Badpuppy Gay Today

Monday, 15 December 1997

HIDING MY CANDY

By The Lady Chablis

Book Review by David Scott Evans


Hiding My Candy, The Lady Chablis with Theodore Bouloukos, Introduction by John Berendt, Pocket Books 1996, 207 pages, $14.00

Traveling 350 miles north to the boondocks to pay whirlwind homage to a drag queen's birthplace is hardly what I ever imagined I'd find myself doing at the drop of a boa on the coldest morning of the newly arrived Floridian winter, but that's precisely what happened the morning after I read Hiding My Candy, an autobiography by The Lady Chablis.
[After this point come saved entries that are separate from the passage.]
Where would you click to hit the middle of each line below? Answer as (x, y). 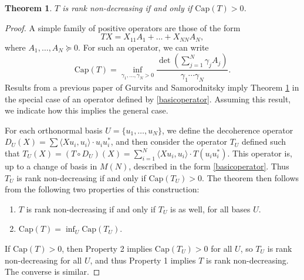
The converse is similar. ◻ (53, 271)
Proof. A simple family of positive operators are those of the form (123, 27)
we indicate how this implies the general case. (87, 110)
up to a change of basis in (51, 166)
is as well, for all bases (210, 209)
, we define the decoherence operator (227, 130)
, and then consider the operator (169, 141)
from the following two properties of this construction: (102, 189)
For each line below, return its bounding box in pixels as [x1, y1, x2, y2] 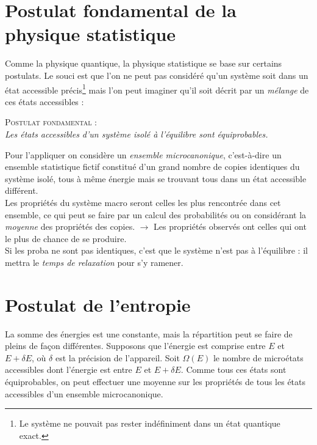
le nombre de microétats [213, 351, 304, 364]
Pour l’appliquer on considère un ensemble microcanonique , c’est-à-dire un [5, 148, 282, 161]
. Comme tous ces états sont [180, 363, 287, 376]
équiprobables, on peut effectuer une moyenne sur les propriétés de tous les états [5, 375, 306, 388]
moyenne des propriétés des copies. [5, 220, 135, 233]
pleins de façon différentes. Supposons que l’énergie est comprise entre [5, 339, 266, 352]
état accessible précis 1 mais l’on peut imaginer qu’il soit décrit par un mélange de [5, 81, 309, 96]
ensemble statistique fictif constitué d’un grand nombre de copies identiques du [5, 160, 300, 173]
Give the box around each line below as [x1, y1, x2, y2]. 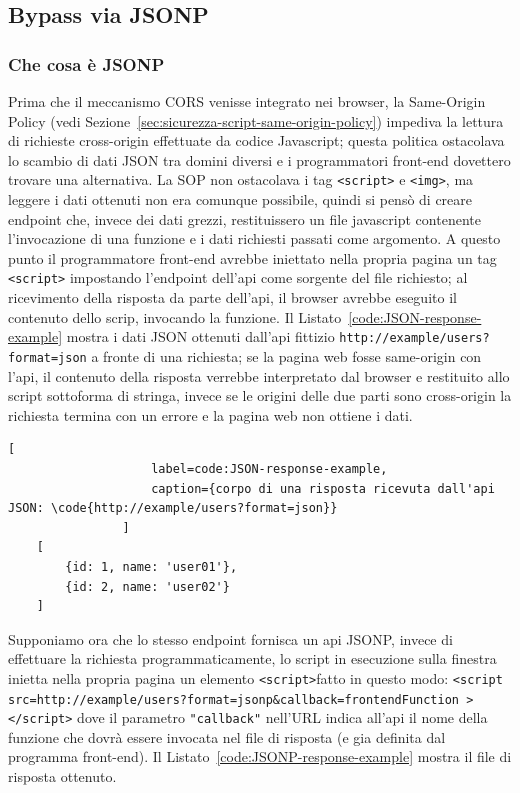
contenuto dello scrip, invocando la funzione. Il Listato [8, 306, 342, 327]
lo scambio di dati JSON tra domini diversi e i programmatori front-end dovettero [8, 149, 511, 170]
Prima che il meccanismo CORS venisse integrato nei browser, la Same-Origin [8, 91, 486, 111]
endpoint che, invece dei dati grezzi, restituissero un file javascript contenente [8, 208, 481, 229]
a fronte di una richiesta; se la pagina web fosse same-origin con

About 10 minutes northwest of Tallahassee, nestled amongst live oak and Magnolia trees, slept the town of Quincy, birthplace of The Lady Chablis, America's latest cross-dressing female illusionist.

Quincy is charming, quaint, picturesque, and any other adjectival cliche you can summon that describes diminutive southern enclaves.
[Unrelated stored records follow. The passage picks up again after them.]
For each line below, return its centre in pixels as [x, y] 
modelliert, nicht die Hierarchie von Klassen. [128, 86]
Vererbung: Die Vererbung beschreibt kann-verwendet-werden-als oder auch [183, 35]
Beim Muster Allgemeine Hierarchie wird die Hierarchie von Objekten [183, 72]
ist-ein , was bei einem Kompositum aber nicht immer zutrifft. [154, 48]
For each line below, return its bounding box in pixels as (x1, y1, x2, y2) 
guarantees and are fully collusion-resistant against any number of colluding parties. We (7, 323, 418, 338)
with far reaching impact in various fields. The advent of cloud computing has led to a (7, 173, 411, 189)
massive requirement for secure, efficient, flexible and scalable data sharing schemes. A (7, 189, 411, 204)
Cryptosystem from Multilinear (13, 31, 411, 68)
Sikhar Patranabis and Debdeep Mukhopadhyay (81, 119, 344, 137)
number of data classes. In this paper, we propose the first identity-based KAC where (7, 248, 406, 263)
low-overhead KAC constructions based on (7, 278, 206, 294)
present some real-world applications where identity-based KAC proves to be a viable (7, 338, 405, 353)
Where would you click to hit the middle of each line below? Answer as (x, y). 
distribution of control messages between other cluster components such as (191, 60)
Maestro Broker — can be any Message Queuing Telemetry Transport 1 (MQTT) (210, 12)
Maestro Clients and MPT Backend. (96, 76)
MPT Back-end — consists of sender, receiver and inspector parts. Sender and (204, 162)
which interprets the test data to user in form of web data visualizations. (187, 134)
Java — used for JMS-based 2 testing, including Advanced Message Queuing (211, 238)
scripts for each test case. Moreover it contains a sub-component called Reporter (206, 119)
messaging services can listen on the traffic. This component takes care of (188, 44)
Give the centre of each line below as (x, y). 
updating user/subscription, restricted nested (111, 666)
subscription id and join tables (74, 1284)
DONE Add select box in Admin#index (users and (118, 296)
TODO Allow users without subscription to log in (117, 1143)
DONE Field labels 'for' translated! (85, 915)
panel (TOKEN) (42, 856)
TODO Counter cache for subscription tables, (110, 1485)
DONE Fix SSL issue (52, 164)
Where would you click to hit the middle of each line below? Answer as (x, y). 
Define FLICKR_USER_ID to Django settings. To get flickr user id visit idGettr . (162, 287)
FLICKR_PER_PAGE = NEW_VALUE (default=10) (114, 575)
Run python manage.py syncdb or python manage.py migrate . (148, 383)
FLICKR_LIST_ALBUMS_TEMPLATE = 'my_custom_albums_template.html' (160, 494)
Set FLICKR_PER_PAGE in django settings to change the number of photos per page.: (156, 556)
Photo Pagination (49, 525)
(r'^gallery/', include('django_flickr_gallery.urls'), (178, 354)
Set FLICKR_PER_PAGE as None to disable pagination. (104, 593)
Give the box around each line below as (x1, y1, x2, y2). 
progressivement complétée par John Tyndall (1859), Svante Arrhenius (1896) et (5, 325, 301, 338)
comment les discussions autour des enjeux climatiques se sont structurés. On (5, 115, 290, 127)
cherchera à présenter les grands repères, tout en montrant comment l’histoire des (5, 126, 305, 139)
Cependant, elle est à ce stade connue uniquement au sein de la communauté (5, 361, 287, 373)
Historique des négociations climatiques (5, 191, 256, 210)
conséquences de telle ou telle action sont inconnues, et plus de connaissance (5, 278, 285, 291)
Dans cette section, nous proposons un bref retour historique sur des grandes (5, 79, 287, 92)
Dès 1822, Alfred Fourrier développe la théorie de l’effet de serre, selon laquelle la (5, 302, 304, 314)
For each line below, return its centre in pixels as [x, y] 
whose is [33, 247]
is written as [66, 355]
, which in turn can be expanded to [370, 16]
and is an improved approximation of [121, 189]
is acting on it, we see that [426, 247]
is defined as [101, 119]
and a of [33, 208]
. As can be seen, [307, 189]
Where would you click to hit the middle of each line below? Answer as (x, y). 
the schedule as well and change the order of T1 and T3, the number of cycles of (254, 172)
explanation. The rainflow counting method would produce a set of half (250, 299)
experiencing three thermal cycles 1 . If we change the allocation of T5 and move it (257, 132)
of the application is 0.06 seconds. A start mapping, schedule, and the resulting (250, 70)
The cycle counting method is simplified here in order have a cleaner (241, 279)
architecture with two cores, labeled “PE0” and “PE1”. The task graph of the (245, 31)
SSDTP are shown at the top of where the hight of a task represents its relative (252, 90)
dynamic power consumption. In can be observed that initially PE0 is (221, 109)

Arriving on a Sunday morning around 8:30 am, while the town at large slumbered it was clear my traveling companion and I were the soul tourists with this peculiar endeavor in mind. But with all the hoopla surrounding the release of the movie version of John Berendt's non fiction bestseller Midnight in the Garden of Good and Evil, and the reappearance of Midnight to the top of the New York Times best seller list, and the fact that a review copy of Hiding My Candy was plopped in my lap all at once, it just seemed perfectly natural.
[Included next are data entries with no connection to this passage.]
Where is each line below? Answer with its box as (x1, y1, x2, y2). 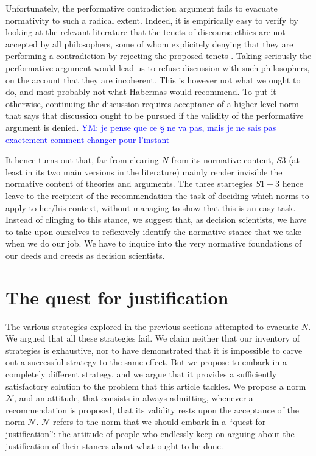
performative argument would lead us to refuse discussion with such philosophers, (5, 61, 310, 74)
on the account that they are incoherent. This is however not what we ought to (5, 73, 301, 86)
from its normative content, (171, 153, 274, 166)
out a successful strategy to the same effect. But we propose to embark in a (5, 356, 287, 368)
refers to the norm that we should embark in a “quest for (53, 415, 266, 428)
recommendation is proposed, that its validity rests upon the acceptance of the (5, 403, 299, 416)
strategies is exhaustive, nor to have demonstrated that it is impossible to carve (5, 343, 303, 356)
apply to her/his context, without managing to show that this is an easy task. (5, 201, 296, 214)
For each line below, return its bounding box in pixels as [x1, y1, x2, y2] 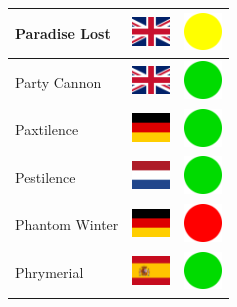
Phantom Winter [15, 214, 119, 235]
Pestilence [15, 166, 76, 187]
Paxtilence [15, 119, 79, 140]
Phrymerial [15, 262, 84, 283]
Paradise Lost [15, 22, 111, 43]
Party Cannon [15, 71, 102, 92]
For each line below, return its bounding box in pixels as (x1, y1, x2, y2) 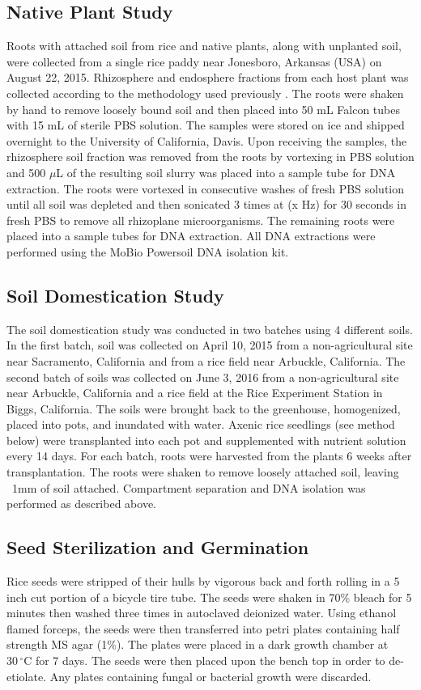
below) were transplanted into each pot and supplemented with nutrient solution (6, 431, 406, 448)
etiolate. (6, 667, 46, 684)
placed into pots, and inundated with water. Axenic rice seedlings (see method (6, 416, 395, 433)
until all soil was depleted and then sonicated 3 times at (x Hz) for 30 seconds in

Hell, every queen that ever read the book has traveled to Savannah, where events described in Midnight take place. Why not a pilgrimage to it's star character's cradle?

Hiding My Candy's first chapters open with a small town boy's rags-cum-riches tale. (And Quincy is a small town). Unadorned as the southern beginnings its author harkens from, the prettiness of the tale comes from its matter-of-fact simplicity. Do to my whirlwind itinerary there was scarce time to engage the locals. Quincy's facade, though, allowed for the usual second-guessing that most folks summarize the south's tiny townships with. Mainly: backward. Yet this is where one of our most celebrated characters in current non-fiction hails from. Interesting...

Chablis, (pre-cross-dressing days) was physically abused as a kid. At eight Mom came back from a stint in Chicago with a Stepdad in tow. Mom, an authoritarian in unison with the step-father, their noses obviously out of joint because of their little boy's sissified ways, gave beatings that left a confused, bloodsoaked child to wonder what god could allow such cruelty . The whole schmear.

As a teenager Lady Chablis went to live with her second "mother" who gave her refuge and, inadvertently, the name, Chablis. The second mother has, over the course of time, turned to the Lord, and in turn, turned on The Doll. Chablis was raised earliest by her GrandMama, and on a lighter note, that bond apparently flourishes, unbroken, til this day. Boobs and all.

When the book kicks into high gear you feel as at ease in the gay bars that Lady Chablis has entertained in as well as behind bars where she found herself rightly, wrongly, indifferently.

Maintaining trademark precision diva personae, all pomp and eyelashes batting, Chablis's tale always maintains a refreshing accountability that makes the excesses heartily palatable.

The book delights simply as biography...but wait there's more!

After The Lady has been so kind to relate her life's story she then gives tips on how to snag a man via his gut. Yes, dears, a mini-cookbook too. This ain't nouvelle honey, so prepare to work off some Love handles. After I quit laughing at the directions I fried up a batch of "Brenda's Kickin' Chicken" (Brenda being one of Chablis's former career-girl titles). Then I fed it to The expert on southern cuisine: My father. He loved it. I'm trying "Smack Y'Mama's Ribs" tonight. The recipe calls for "one can of bud. Yes, child, for the marinade..why should y'be the only one partying?" Can't argue that. To top it all off there are makeup tips, fashion wranglings for the aspiring Female impersonator in you, or perhaps that Halloween outing you wait all year for.

And in case you get lost, there's a handy who's who of the book's characters, as well as a glossary of all the Diva's kicky catch phrases.

Hiding My Candy is breezy and genuinely good-humored. Even when The Doll's bitchin' she's winking. And I'd suggest you laugh along or you may find yourself the recipient of a particularly distressing sewing bee. The Lady and cohorts may secretly take in all your dresses one size every few weeks. Each time you lose enough weight to fit into your capris pants they sneak back while you're shopping and do it again. And wouldn't that be a drag?